Twin Robots: Ultimate Edition Review

Originally released on the Ouya, with Steam and the Wii U seeing similar ports, Twin Robots, developed by Thinice Games and published by Ratalaika Games, has now been reprogrammed as it makes its way onto the Nintendo Switch in the newly entitled: Ultimate Edition.

Essentially a 2.5D platformer, the game sees you controlling two robots, Watt and Volt, which have been mistakenly labelled as defective and condemned to being recycled. In order to prove their worth and avoid their fate, you take control of both robots, either with a switching mechanic in solo play or together in a two player local co-operative mode, through a series of challenges that get increasingly difficult the further you progress within the game. Each of the levels play the same with its core mechanics in that, one robot remains imprisoned in a room that has a slowly descending ceiling, whilst the other robot runs, jumps, climbs, pushes and pulls its way through the recycling plant in order to find a button that can release his captive friend. However, there are many obstacles that stand in your way from collapsible floors, laser beams, guillotine’s and protruding spikes; all of which need to be overcome as you battle against time to find the escape button.
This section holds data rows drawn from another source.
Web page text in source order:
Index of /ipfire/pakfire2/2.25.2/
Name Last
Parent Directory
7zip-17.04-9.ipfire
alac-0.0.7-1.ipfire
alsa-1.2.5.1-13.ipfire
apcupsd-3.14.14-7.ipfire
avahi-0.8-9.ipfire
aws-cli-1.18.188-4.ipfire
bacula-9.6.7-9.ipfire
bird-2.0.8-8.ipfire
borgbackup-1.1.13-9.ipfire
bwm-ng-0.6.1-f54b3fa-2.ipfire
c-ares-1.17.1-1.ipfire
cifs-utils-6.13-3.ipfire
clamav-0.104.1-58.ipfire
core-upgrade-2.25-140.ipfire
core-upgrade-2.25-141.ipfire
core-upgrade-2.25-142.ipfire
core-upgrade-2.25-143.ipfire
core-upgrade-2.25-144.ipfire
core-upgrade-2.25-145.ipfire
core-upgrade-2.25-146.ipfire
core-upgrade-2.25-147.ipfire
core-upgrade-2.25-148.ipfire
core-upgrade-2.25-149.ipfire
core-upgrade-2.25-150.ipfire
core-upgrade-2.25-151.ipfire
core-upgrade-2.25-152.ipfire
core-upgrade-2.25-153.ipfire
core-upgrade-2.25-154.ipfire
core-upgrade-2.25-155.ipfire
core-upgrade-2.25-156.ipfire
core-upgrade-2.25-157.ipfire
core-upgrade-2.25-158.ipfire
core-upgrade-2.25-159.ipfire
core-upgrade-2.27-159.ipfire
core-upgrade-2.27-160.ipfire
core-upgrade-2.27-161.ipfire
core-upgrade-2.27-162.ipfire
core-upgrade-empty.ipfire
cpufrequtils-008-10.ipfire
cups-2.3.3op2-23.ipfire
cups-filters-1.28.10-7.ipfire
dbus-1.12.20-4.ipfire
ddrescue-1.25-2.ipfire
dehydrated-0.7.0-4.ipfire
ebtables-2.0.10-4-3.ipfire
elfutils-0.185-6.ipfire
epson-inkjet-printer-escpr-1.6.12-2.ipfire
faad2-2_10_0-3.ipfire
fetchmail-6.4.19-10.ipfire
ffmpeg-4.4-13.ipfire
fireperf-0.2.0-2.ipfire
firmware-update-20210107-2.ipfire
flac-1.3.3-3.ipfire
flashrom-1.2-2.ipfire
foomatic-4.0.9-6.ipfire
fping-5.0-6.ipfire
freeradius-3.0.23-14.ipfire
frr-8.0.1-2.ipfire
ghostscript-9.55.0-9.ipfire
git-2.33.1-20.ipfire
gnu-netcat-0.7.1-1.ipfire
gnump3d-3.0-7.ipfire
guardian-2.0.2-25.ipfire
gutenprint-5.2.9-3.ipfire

However, once freed the level doesn’t end there. It’s then up to the both of you to collect energy capsules and hidden batteries in order to gain, and transfer, enough energy in order to power up a plug at the level’s exit and escape through it. Although it sounds simplistic in its nature of traversing a generally, generic platforming model, the battery and energy levels associated with each of the robots plays an important element within the mechanics of the gameplay. With each action that any of the robots perform, an energy bar depletes which makes conserving energy an important factor in achieving success within each level; especially when you take into consideration the need to save one hundred units which are required to power up the exit. It is possible to share your energy conserves remotely between each of the robots and, although the first few levels shouldn’t present too much of a problem, the more you progress, the more important your energy conservation becomes, which all adds up to a rather fun and challenging puzzling-platforming style of gameplay.
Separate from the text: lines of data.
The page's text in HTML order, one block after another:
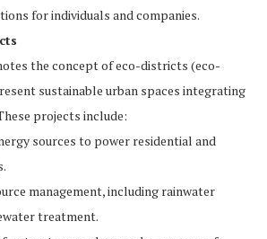
for individuals and companies.
the concept of eco-districts (eco-
sustainable urban spaces integrating
projects include:
sources to power residential and
management, including rainwater
treatment.
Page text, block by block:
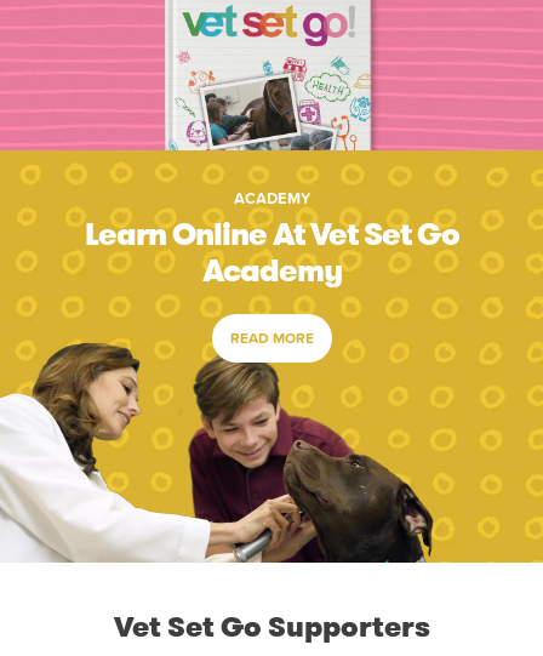
ACADEMY
Learn Online At Vet Set Go
Academy
READ MORE
Vet Set Go Supporters
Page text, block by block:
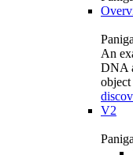
An
DNA
V2
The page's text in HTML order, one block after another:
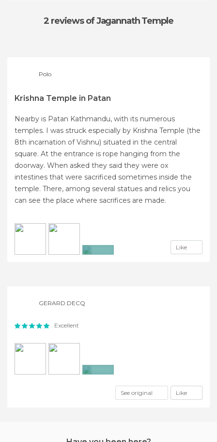
2 reviewsof Jagannath Temple
Polo
Krishna Temple in Patan
Nearby is Patan Kathmandu, with its numerous
temples. I was struck especially by Krishna Temple (the
8th incarnation of Vishnu) situated in the central
square. At the entrance is rope hanging from the
doorway. When asked they said they were ox
intestines that were sacrificed sometimes inside the
temple. There, among several statues and relics you
can see the place where sacrifices are made.
Like
GERARD DECQ
Excellent
See original Like

This new ‘Ultimate Edition’ also bags a ton of extra features which makes it stand out from the title’s original release. The graphics have taken a complete overhaul with very crisp and clean sprites and more detailed backgrounds; all running at a super smooth sixty frames per seconds. The original soundtrack has been completely replaced with a new track list that has been written by Leeds-based musical composer and producer, Levi Bond. Its electro-trance beats are very satisfying here, matching the tempo of the gameplay and producing an aesthetic that is very pleasing to the ear.

The amount of levels has also been increased from the original’s twenty eight, to a very challenging forty, with the inclusion of some extra levels that were originally developed for a planned, then ultimately scrapped, sequel. Each of the levels also contain secret areas that can be found in order to unlock some very special features that range from mini games, such as a soccer-style of game, to new paint jobs that alter the look of our two metallic heroes. Last, but not least, the game has also incorporated its own in-game achievement mechanic which means that there is more than enough variety, quality and quantity here to satisfy everyone. There’s plenty of replayability value on offer here too with timed leader boards for each level, as well as energy capsule numbers, hidden batteries and secret areas; not to mention the special features and mini-games.
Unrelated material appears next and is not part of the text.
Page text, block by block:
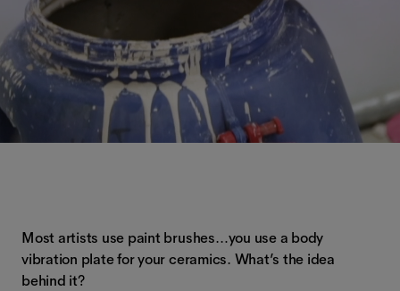
Most artists use paint brushes…you use a body
vibration plate for your ceramics. What’s the idea
behind it?

Perfect for casual or lengthier periods of play, Twin Robots: Ultimate Edition offers a very solid experience, whether you choose to play solo or using its co-operative gameplay. If you’ve already played the original title, then there is certainly enough new content here to justify another purchase and if you’re new to the series, then you’re certainly in for a treat; especially if you’re a fan of platform games that require some lateral thinking to them.